At the moment, 1 vs 100 is free to Xbox Live Gold members and augmented by commercial advertisements – mainly Sprint (Go Pre!). Hopefully, with enough participants Microsoft will find the advertisers to simultaneously keep it free, bump the prizes, and expand the winner pool once officially released.
(The video I shot above isn’t a true representation of the game: “Extended Play” isn’t hosted live and doesn’t actually feature The One. But, it should be enough to get an idea of how this works.)

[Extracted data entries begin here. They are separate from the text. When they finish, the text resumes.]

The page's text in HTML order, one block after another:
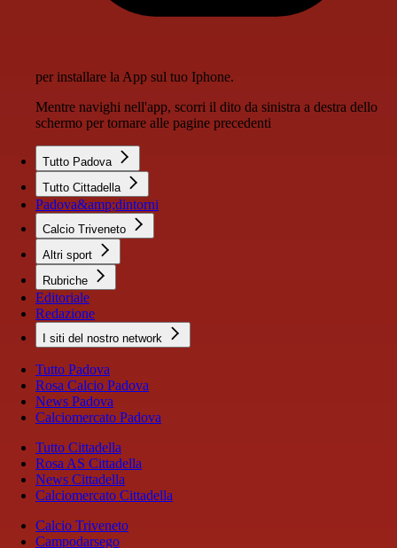
per installare la App sul tuo Iphone.
Mentre navighi nell'app, scorri il dito da sinistra a destra dello
schermo per tornare alle pagine precedenti
Tutto Padova
Tutto Cittadella
Padova&amp;dintorni
Calcio Triveneto
Altri sport
Rubriche
Editoriale
Redazione
I siti del nostro network
Tutto Padova
Rosa Calcio Padova
News Padova
Calciomercato Padova
Tutto Cittadella
Rosa AS Cittadella
News Cittadella
Calciomercato Cittadella
Calcio Triveneto
Campodarsego
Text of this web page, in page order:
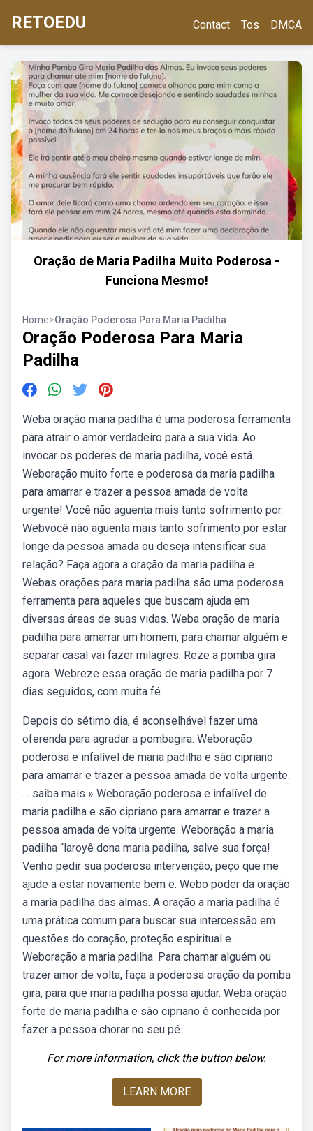
RETOEDU Contact Tos DMCA
Oração de Maria Padilha Muito Poderosa -
Funciona Mesmo!
Home>Oração Poderosa Para Maria Padilha
Oração Poderosa Para Maria
Padilha
Weba oração maria padilha é uma poderosa ferramenta
para atrair o amor verdadeiro para a sua vida. Ao
invocar os poderes de maria padilha, você está.
Weboração muito forte e poderosa da maria padilha
para amarrar e trazer a pessoa amada de volta
urgente! Você não aguenta mais tanto sofrimento por.
Webvocê não aguenta mais tanto sofrimento por estar
longe da pessoa amada ou deseja intensificar sua
relação? Faça agora a oração da maria padilha e.
Webas orações para maria padilha são uma poderosa
ferramenta para aqueles que buscam ajuda em
diversas áreas de suas vidas. Weba oração de maria
padilha para amarrar um homem, para chamar alguém e
separar casal vai fazer milagres. Reze a pomba gira
agora. Webreze essa oração de maria padilha por 7
dias seguidos, com muita fé.
Depois do sétimo dia, é aconselhável fazer uma
oferenda para agradar a pombagira. Weboração
poderosa e infalível de maria padilha e são cipriano
para amarrar e trazer a pessoa amada de volta urgente.
… saiba mais » Weboração poderosa e infalível de
maria padilha e são cipriano para amarrar e trazer a
pessoa amada de volta urgente. Weboração a maria
padilha “laroyê dona maria padilha, salve sua força!
Venho pedir sua poderosa intervenção, peço que me
ajude a estar novamente bem e. Webo poder da oração
a maria padilha das almas. A oração a maria padilha é
uma prática comum para buscar sua intercessão em
questões do coração, proteção espiritual e.
Weboração a maria padilha. Para chamar alguém ou
trazer amor de volta, faça a poderosa oração da pomba
gira, para que maria padilha possa ajudar. Weba oração
forte de maria padilha e são cipriano é conhecida por
fazer a pessoa chorar no seu pé.
For more information, click the button below.
LEARN MORE
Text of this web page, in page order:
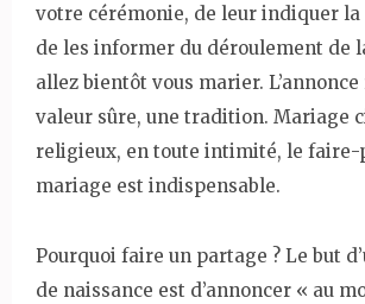
votre cérémonie, de leur indiquer la
de les informer du déroulement de
allez bientôt vous marier. L’annonce
valeur sûre, une tradition. Mariage
religieux, en toute intimité, le faire-
mariage est indispensable.
Pourquoi faire un partage ? Le but
de naissance est d’annoncer « au
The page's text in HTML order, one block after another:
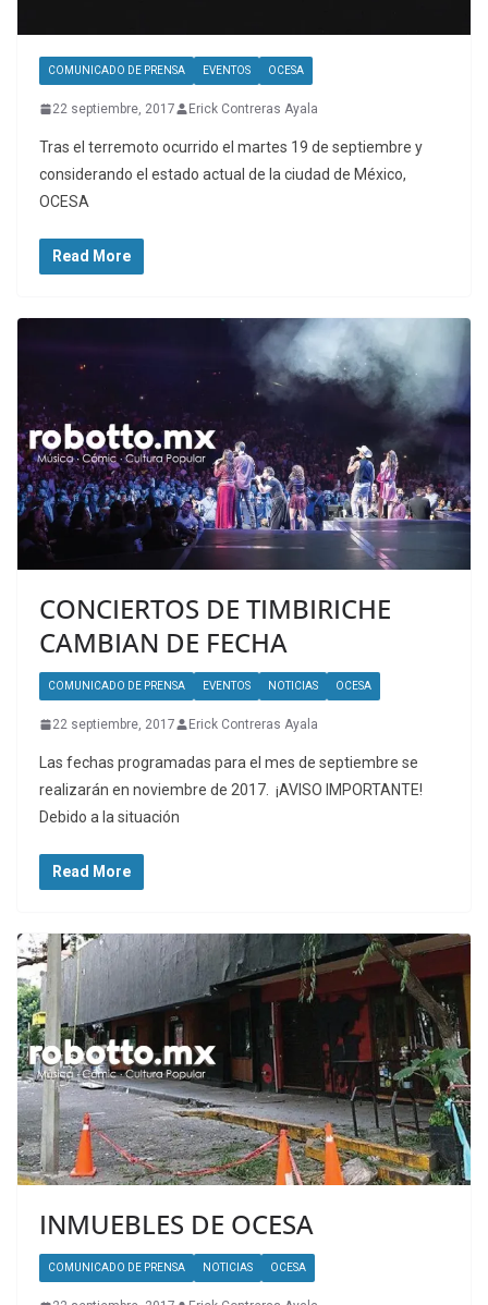
COMUNICADO DE PRENSA EVENTOS OCESA
22 septiembre, 2017 Erick Contreras Ayala
Tras el terremoto ocurrido el martes 19 de septiembre y
considerando el estado actual de la ciudad de México,
OCESA
Read More
CONCIERTOS DE TIMBIRICHE
CAMBIAN DE FECHA
COMUNICADO DE PRENSA EVENTOS NOTICIAS OCESA
22 septiembre, 2017 Erick Contreras Ayala
Las fechas programadas para el mes de septiembre se
realizarán en noviembre de 2017. ¡AVISO IMPORTANTE!
Debido a la situación
Read More
INMUEBLES DE OCESA
COMUNICADO DE PRENSA NOTICIAS OCESA
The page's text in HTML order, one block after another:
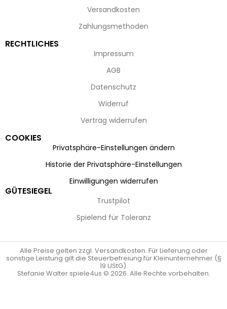
Versandkosten
Zahlungsmethoden
RECHTLICHES
Impressum
AGB
Datenschutz
Widerruf
Vertrag widerrufen
COOKIES
Privatsphäre-Einstellungen ändern
Historie der Privatsphäre-Einstellungen
Einwilligungen widerrufen
GÜTESIEGEL
Trustpilot
Spielend für Toleranz
Alle Preise gelten zzgl. Versandkosten. Für Lieferung oder
sonstige Leistung gilt die Steuerbefreiung für Kleinunternehmer (§
19 UStG).
Stefanie Walter spiele4us © 2026. Alle Rechte vorbehalten.
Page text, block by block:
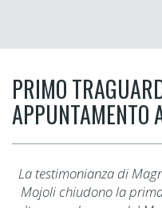
PRIMO
APPUNTAMENTO
La testimonianza di
Mojoli chiudono la
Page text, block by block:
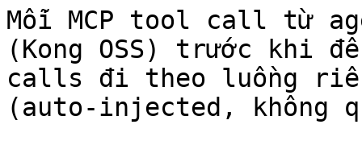
Mỗi MCP tool call từ
(Kong OSS) trước khi
calls đi theo luồng
(auto-injected, không
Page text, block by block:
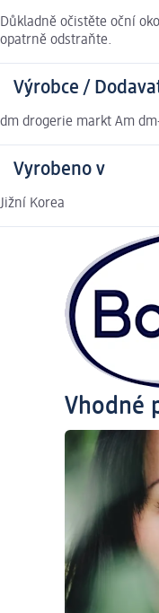
Důkladně očistěte oční
opatrně odstraňte.
Výrobce /
dm drogerie markt Am
Vyrobeno v
Jižní Korea
Vhodné
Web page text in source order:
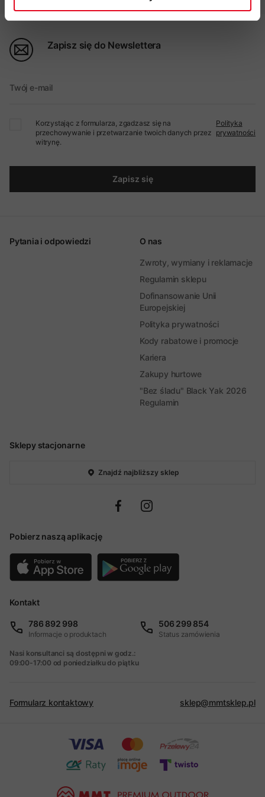
Zapisz się do Newslettera
Twój e-mail
Korzystając z formularza, zgadzasz się na
przechowywanie i przetwarzanie twoich danych przez
witrynę.
Polityka
prywatności
Zapisz się
Sklepy stacjonarne
Znajdź najbliższy sklep
Pobierz naszą aplikację
Pytania i odpowiedzi O nas
Zwroty, wymiany i reklamacje
Regulamin sklepu
Dofinansowanie Unii
Europejskiej
Polityka prywatności
Kody rabatowe i promocje
Kariera
Zakupy hurtowe
"Bez śladu" Black Yak 2026
Regulamin
Kontakt
786 892 998
Informacje o produktach
506 299 854
Status zamówienia
Nasi konsultanci są dostępni w godz.:
09:00-17:00 od poniedziałku do piątku
Formularz kontaktowy sklep@mmtsklep.pl
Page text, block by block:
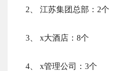
2、 江苏集团总部：2个
3、 x大酒店：8个
4、 x管理公司：3个
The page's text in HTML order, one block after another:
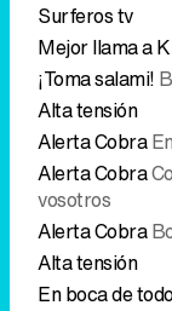
Surferos tv
Mejor llama a
¡Toma salami!
Alta tensión
Alerta Cobra
Alerta Cobra
vosotros
Alerta Cobra
Alta tensión
En boca de

Davis Freeberg fired off a tweet yesterday lamenting Gamefly’s shipment of the 17th title in his game queue. I’ve been a member, on and off, of Gamefly, the Netflix-esque video game service, for many years. And before you learn to manage your GameQ, you need to manage your expectations. (Davis knows this – he too has had a love/hate relationship with these guys.)
Repeat after me: GameFly is not Netflix. In fact, GameFly makes you appreciate Netflix’s amazingly efficient and organized operation that much more. You won’t get a GameFly disc the same week you send one back. Many of the titles you want will be listed as having ‘low availability’. (Hacking Netflix commentary suggests this could be due to folks hanging on to games longer than flicks. But, in the end, the reason is irrelevant to me as a customer.) And good luck trying to quit with games still in your possession.
So here’s how I manage my GameQ. I leave it empty. Until I add the one game I really want next. It often means I’ll wait an additional week or two before something ships, but this ensures I get exactly what I want to play now (and I use the word now very loosely). Although, my strategy essentially morphs GameFly’s two-disc plan ($22.95/mo) into a one-disc plan while sitting around awaiting that next game.
It’s not ideal, but I still usually find GameFly’s mail-order service more economical than buying games (given my short attention span) and less frustrating than dealing with Blockbuster’s brick & mortar outposts. Until a gaming kiosk lands in my neighborhood.